[SUPPLIED DATA]

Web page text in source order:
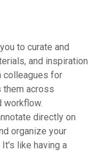
to curate and
and inspiration
colleagues for
them across
workflow.
directly on
organize your
like having a
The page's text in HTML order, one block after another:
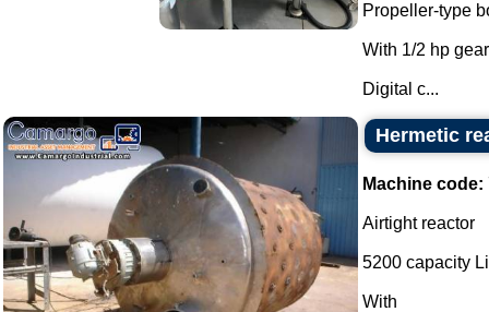
Propeller-type
With 1/2 hp
Digital c...
Hermetic
Machine code:
Airtight reactor
5200 capacity
With
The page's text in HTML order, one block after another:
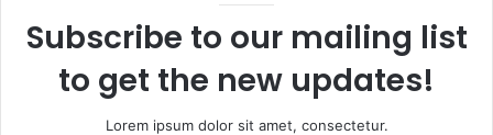
Subscribe to our mailing list
to get the new updates!
Lorem ipsum dolor sit amet, consectetur.
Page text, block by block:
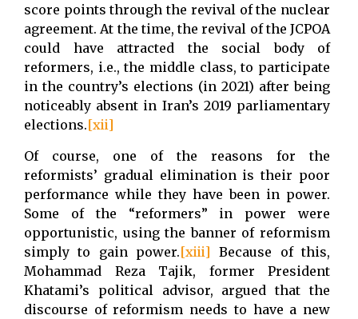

[/SUPPLIED DATA]

TASK PROMPT ->
Transcribe the data exactly, minus any images.

OUTPUT FOR THIS TASK ->
Web page text in source order:
to curate and
and inspiration
colleagues for
them across
workflow.
directly on
organize your
like having a
The page's text in HTML order, one block after another:
Propeller-type
With 1/2 hp
Digital c...
Hermetic
Machine code:
Airtight reactor
5200 capacity
With
The page's text in HTML order, one block after another:
Subscribe to our mailing list
to get the new updates!
Lorem ipsum dolor sit amet, consectetur.
Page text, block by block:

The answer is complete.